Start of Block

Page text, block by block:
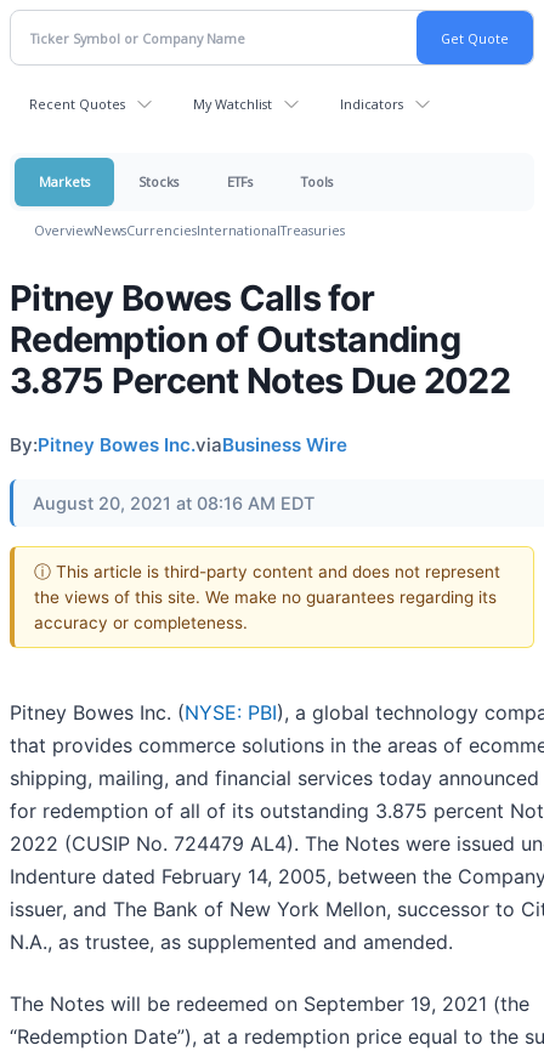
Recent Quotes My Watchlist Indicators
Markets Stocks ETFs Tools
OverviewNewsCurrenciesInternationalTreasuries
Pitney Bowes Calls for
Redemption of Outstanding
3.875 Percent Notes Due 2022
By:Pitney Bowes Inc.viaBusiness Wire
August 20, 2021 at 08:16 AM EDT
ⓘ This article is third-party content and does not represent
the views of this site. We make no guarantees regarding its
accuracy or completeness.
Pitney Bowes Inc. (NYSE: PBI), a global technology
that provides commerce solutions in the areas of
shipping, mailing, and financial services today
for redemption of all of its outstanding 3.875 percent
2022 (CUSIP No. 724479 AL4). The Notes were issued
Indenture dated February 14, 2005, between the
issuer, and The Bank of New York Mellon, successor to
N.A., as trustee, as supplemented and amended.
The Notes will be redeemed on September 19, 2021 (the
“Redemption Date”), at a redemption price equal to the
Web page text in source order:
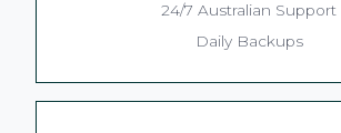
24/7 Australian Support
Daily Backups
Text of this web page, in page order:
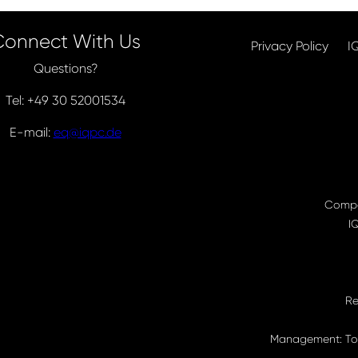
With Us
Questions?
Tel: +49 30 52001534
E-mail: eq@iqpc.de
Privacy Policy
Management:
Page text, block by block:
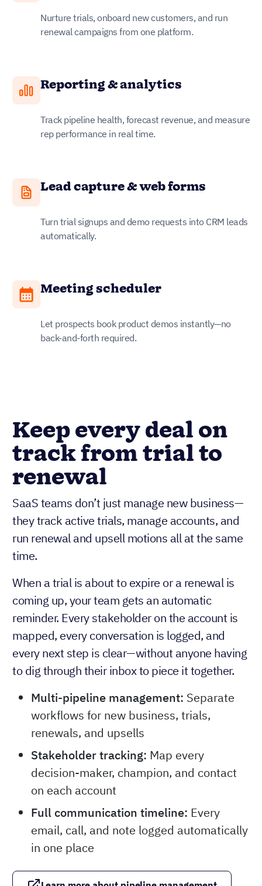
Nurture trials, onboard new customers, and run
renewal campaigns from one platform.
Reporting & analytics
Track pipeline health, forecast revenue, and measure
rep performance in real time.
Lead capture & web forms
Turn trial signups and demo requests into CRM leads
automatically.
Meeting scheduler
Let prospects book product demos instantly—no
back-and-forth required.
Keep every deal on
track from trial to
renewal
SaaS teams don’t just manage new business—
they track active trials, manage accounts, and
run renewal and upsell motions all at the same
time.
When a trial is about to expire or a renewal is
coming up, your team gets an automatic
reminder. Every stakeholder on the account is
mapped, every conversation is logged, and
every next step is clear—without anyone having
to dig through their inbox to piece it together.
Multi-pipeline management: Separate
workflows for new business, trials,
renewals, and upsells
Stakeholder tracking: Map every
decision-maker, champion, and contact
on each account
Full communication timeline: Every
email, call, and note logged automatically
in one place
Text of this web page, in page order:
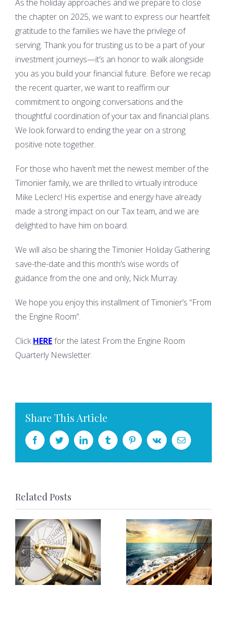
As the holiday approaches and we prepare to close
the chapter on 2025, we want to express our heartfelt
gratitude to the families we have the privilege of
serving. Thank you for trusting us to be a part of your
investment journeys—it’s an honor to walk alongside
you as you build your financial future. Before we recap
the recent quarter, we want to reaffirm our
commitment to ongoing conversations and the
thoughtful coordination of your tax and financial plans.
We look forward to ending the year on a strong
positive note together.
For those who haven’t met the newest member of the
Timonier family, we are thrilled to virtually introduce
Mike Leclerc! His expertise and energy have already
made a strong impact on our Tax team, and we are
delighted to have him on board.
We will also be sharing the Timonier Holiday Gathering
save-the-date and this month’s wise words of
guidance from the one and only, Nick Murray.
We hope you enjoy this installment of Timonier’s “From
the Engine Room”.
ClickHEREfor the latest From the Engine Room
Quarterly Newsletter.
Share This Article
FacebookTwitterLinkedIn Tumblr PinterestVk Email
Related Posts
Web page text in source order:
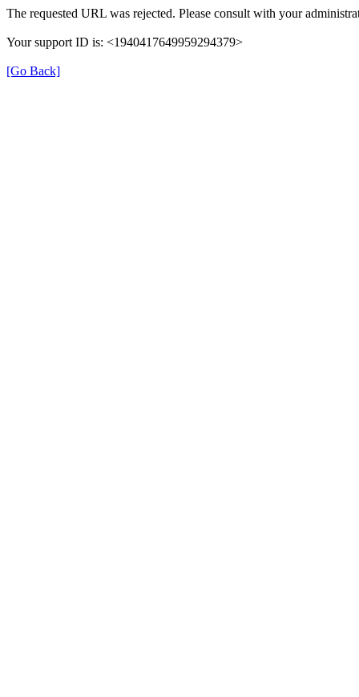
The requested URL was rejected. Please consult with your
Your support ID is: <1940417649959294379>
[Go Back]
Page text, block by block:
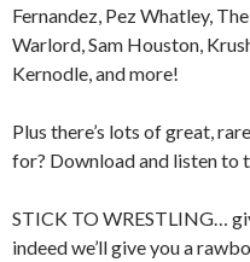
Fernandez, Pez Whatley,
Warlord, Sam Houston,
Kernodle, and more!
Plus there’s lots of great,
for? Download and listen to
STICK TO WRESTLING…
indeed we’ll give you a
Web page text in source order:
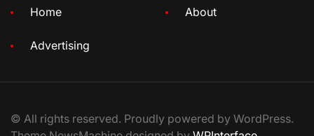
Home About
Advertising
© All rights reserved. Proudly powered by WordPress.
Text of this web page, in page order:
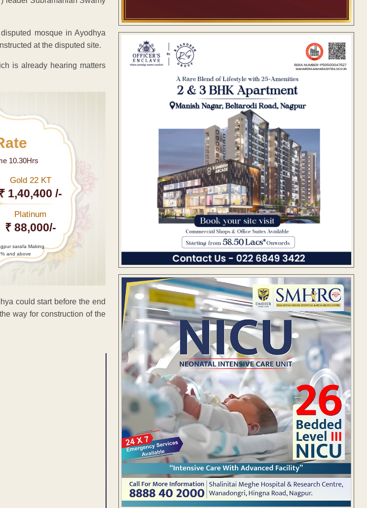
mosque in Ayodhya
at the disputed site.
is already hearing matters
10.30Hrs
Gold 22 KT
1,40,400 /-
Platinum
₹ 88,000/-
sarafa Making
and above
could start before the end
way for construction of the
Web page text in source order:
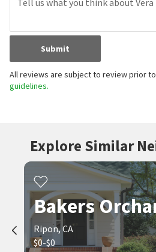
Submit
All reviews are subject to review prior
guidelines.
Explore Similar
Bakers
Ripon, CA
$0-$0
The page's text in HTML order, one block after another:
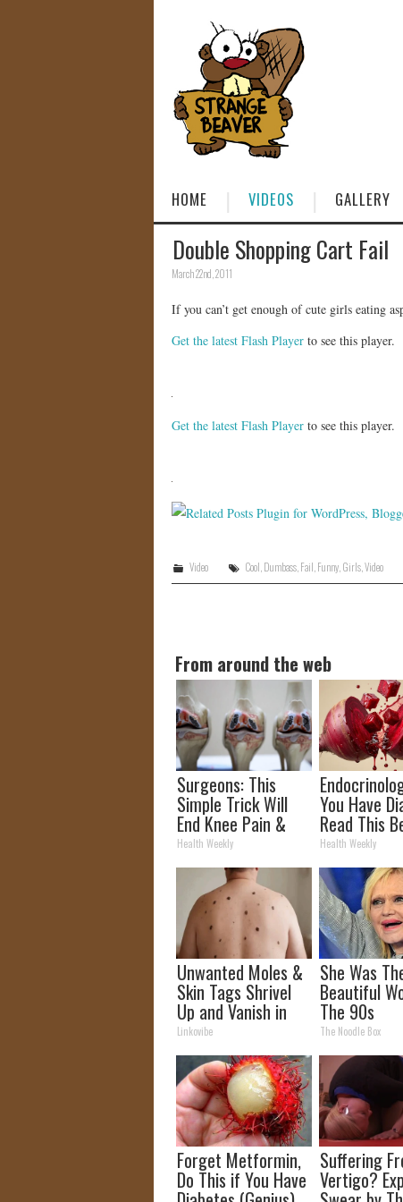
HOME VIDEOS GALLERY
Double Shopping Cart Fail
March 22nd, 2011
If you can’t get enough of cute girls eating
Get the latest Flash Player to see this player.
Get the latest Flash Player to see this player.
Video Cool Dumbass, Fail Funny, Girls, Video
From around the web
Surgeons: This
Simple Trick Will
End Knee Pain &
Arthritis Quickly
(Try It)
Health Weekly
You Have
Read This
It's Removed!
Health Weekly
Unwanted Moles &
Skin Tags Shrivel
Up and Vanish in
Only a Few Short
Hours!
Linkovibe
She Was
Beautiful
The 90s
The Noodle Box
Forget Metformin,
Do This if You Have
Suffering
Vertigo?
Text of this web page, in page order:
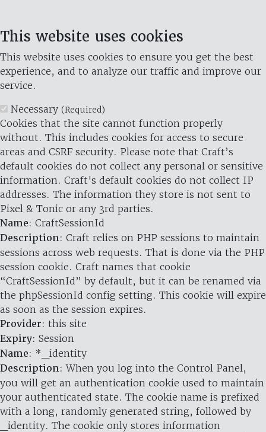
This website uses cookies
This website uses cookies to ensure you get the best
experience, and to analyze our traffic and improve our
service.
Necessary (Required)
Cookies that the site cannot function properly
without. This includes cookies for access to secure
areas and CSRF security. Please note that Craft’s
default cookies do not collect any personal or sensitive
information. Craft's default cookies do not collect IP
addresses. The information they store is not sent to
Pixel & Tonic or any 3rd parties.
Name: CraftSessionId
Description: Craft relies on PHP sessions to maintain
sessions across web requests. That is done via the PHP
session cookie. Craft names that cookie
“CraftSessionId” by default, but it can be renamed via
the phpSessionId config setting. This cookie will expire
as soon as the session expires.
Provider: this site
Expiry: Session
Name: *_identity
Description: When you log into the Control Panel,
you will get an authentication cookie used to maintain
your authenticated state. The cookie name is prefixed
with a long, randomly generated string, followed by
_identity. The cookie only stores information

End of Block

### [Goal of the exercise]
Repeat exactly the lines from the first line of the records above through the line containing "By:Pitney Bowes Inc.viaBusiness Wire", both included. Leave out the pictures.

### [Output of the exercise]
Page text, block by block:
Recent Quotes My Watchlist Indicators
Markets Stocks ETFs Tools
OverviewNewsCurrenciesInternationalTreasuries
Pitney Bowes Calls for
Redemption of Outstanding
3.875 Percent Notes Due 2022
By:Pitney Bowes Inc.viaBusiness Wire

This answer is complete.